Carrier localization mechanisms in InGaN/GaN quantum wells

TL;DR

This paper investigates how alloy composition fluctuations, well width variations, and internal fields in InGaN/GaN quantum wells influence carrier localization, supported by numerical calculations and photoluminescence simulations.

Contribution

It provides a comprehensive numerical analysis of carrier localization mechanisms considering alloy disorder, well width fluctuations, and internal fields in InGaN/GaN quantum wells.

Findings

Alloy fluctuations can localize electrons and holes.

Well width fluctuations contribute to electron localization.

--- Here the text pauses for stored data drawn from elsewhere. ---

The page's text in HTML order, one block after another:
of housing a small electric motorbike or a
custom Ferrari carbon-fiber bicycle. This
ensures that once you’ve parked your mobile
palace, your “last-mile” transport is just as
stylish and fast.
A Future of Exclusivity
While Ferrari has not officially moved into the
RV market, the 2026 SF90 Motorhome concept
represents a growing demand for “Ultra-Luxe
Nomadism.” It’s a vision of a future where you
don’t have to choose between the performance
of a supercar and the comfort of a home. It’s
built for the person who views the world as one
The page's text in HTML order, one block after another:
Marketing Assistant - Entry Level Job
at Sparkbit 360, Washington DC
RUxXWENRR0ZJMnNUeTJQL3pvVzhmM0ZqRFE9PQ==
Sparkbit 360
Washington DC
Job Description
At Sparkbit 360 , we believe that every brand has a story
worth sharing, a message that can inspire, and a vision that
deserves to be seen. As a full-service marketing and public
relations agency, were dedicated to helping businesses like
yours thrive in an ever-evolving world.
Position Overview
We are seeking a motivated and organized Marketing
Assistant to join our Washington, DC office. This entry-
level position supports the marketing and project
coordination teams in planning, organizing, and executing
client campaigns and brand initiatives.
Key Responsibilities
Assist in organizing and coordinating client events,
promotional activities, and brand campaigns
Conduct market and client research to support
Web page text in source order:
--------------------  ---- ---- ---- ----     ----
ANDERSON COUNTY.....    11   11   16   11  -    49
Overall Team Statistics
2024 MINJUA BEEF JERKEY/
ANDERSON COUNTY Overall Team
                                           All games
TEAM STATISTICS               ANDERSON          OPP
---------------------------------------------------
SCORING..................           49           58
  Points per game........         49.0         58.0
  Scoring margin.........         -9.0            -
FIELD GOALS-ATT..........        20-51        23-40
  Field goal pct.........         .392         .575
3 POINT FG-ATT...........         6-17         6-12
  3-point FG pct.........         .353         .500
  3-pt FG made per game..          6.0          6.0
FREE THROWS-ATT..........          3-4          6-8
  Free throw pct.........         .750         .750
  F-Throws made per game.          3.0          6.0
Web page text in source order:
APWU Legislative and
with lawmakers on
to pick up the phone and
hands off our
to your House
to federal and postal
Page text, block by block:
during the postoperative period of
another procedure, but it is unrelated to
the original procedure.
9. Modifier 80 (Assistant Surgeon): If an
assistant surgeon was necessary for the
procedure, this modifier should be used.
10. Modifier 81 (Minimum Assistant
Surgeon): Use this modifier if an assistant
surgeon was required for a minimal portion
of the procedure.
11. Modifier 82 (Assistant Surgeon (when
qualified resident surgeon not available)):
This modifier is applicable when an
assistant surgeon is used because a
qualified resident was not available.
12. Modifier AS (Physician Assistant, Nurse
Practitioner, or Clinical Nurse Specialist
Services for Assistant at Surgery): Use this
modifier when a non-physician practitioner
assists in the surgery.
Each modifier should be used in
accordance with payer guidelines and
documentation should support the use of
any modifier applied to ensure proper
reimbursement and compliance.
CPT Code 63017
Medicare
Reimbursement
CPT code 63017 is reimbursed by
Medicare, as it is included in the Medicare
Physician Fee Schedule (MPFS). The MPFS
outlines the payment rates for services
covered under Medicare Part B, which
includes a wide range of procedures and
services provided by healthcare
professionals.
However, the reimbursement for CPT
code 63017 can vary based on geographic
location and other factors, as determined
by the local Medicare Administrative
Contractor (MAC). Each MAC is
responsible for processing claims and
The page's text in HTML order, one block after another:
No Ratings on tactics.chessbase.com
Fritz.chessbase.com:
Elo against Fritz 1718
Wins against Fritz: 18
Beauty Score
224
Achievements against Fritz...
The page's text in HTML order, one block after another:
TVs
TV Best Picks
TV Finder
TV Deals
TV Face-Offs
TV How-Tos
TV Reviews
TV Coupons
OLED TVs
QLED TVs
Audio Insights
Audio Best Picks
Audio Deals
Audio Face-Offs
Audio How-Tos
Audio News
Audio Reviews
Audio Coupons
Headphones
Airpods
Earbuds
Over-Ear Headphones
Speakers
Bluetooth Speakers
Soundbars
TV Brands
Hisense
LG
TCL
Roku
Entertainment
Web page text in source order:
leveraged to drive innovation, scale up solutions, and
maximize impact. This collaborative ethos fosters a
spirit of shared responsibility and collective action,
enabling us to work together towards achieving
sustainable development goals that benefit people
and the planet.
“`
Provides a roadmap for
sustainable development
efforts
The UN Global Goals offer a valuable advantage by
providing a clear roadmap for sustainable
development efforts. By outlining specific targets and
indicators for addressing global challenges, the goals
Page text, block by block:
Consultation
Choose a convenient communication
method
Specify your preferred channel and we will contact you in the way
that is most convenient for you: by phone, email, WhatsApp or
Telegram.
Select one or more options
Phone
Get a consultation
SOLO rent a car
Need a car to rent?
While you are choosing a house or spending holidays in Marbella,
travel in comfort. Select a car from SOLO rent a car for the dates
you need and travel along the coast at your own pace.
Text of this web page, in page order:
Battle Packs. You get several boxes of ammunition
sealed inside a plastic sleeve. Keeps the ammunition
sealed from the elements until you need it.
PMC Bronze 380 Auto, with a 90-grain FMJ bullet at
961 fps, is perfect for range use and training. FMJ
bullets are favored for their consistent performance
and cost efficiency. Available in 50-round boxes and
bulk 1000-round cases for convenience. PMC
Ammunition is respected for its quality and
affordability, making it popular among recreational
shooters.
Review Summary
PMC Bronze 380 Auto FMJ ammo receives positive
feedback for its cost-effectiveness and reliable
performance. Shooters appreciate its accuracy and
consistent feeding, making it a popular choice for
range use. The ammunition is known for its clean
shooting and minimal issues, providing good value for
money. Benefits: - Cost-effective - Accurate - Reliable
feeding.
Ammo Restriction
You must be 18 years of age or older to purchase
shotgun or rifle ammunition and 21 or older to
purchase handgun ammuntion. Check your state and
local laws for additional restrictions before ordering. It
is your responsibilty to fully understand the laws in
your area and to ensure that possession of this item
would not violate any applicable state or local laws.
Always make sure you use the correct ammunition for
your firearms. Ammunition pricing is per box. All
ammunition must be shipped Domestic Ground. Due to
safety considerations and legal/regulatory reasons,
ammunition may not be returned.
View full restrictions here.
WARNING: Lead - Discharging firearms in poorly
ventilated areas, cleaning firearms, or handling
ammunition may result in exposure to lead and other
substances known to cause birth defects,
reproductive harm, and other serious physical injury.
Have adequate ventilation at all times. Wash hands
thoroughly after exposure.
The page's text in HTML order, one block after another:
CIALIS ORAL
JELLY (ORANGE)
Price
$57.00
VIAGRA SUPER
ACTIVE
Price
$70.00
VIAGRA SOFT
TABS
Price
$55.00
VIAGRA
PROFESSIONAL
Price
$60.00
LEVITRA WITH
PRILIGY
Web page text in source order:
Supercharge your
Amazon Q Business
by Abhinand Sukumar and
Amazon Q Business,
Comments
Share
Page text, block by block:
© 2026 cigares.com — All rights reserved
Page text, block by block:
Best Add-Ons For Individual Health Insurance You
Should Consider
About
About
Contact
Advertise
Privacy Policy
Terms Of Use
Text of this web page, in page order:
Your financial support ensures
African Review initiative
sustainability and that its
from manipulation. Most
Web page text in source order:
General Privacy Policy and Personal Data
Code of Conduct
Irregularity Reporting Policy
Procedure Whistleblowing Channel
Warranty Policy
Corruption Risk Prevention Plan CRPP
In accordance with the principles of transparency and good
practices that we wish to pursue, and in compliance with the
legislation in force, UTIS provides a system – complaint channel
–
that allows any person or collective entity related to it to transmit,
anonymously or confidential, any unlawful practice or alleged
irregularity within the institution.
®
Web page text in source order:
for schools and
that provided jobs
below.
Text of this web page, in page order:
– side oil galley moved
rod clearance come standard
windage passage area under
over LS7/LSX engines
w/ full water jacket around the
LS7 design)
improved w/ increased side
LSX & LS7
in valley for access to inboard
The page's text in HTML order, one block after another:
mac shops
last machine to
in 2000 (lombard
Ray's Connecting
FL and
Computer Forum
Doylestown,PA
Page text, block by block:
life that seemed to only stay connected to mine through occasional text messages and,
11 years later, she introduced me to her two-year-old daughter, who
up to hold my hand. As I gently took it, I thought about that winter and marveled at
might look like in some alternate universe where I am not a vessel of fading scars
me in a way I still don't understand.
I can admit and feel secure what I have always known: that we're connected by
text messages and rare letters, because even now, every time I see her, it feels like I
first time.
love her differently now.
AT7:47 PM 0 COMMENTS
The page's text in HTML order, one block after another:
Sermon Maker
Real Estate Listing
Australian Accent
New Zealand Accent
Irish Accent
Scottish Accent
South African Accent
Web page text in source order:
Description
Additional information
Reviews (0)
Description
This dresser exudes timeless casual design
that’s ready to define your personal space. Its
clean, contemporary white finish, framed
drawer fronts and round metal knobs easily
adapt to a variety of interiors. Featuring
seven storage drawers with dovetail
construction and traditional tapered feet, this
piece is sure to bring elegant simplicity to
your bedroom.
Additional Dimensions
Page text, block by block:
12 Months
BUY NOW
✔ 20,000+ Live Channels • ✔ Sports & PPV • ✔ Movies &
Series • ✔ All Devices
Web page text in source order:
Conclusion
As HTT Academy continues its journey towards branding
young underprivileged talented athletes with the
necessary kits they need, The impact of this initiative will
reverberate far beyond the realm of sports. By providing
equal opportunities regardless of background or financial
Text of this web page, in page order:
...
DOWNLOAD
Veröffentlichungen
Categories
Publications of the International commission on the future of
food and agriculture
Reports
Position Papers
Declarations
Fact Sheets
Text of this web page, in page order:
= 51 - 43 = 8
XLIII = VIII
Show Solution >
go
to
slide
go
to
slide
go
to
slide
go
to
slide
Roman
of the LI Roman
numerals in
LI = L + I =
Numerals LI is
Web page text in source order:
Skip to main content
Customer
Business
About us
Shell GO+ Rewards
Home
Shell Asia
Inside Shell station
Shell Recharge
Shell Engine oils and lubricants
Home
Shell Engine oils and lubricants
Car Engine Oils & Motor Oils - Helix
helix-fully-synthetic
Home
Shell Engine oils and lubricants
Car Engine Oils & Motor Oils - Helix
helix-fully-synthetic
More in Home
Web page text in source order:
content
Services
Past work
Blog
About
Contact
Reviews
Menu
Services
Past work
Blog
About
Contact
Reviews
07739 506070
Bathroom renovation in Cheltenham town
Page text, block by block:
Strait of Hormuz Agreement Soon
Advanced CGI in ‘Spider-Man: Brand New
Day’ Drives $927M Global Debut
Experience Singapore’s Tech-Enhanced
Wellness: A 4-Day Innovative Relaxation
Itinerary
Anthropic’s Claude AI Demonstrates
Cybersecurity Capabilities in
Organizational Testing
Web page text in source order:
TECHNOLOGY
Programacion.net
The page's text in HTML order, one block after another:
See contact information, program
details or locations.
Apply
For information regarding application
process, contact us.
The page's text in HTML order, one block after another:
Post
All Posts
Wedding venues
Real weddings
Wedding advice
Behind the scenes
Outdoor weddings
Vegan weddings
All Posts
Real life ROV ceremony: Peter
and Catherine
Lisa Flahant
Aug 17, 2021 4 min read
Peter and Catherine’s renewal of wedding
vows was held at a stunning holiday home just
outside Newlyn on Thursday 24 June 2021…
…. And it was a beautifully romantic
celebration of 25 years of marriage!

Simulated photoluminescence spectra agree with experimental data.

Abstract

Localization lengths of the electrons and holes in InGaN/GaN quantum wells have been calculated using numerical solutions of the effective mass Schr\"odinger equation. We have treated the distribution of indium atoms as random and found that the resultant fluctuations in alloy concentration can localize the carriers. By using a locally varying indium concentration function we have calculated the contribution to the potential energy of the carriers from band gap fluctuations, the deformation potential and the spontaneous and piezoelectric fields. We have considered the effect of well width fluctuations and found that these contribute to electron localization, but not to hole localization. We also simulate low temperature photoluminescence spectra and find good agreement with experiment.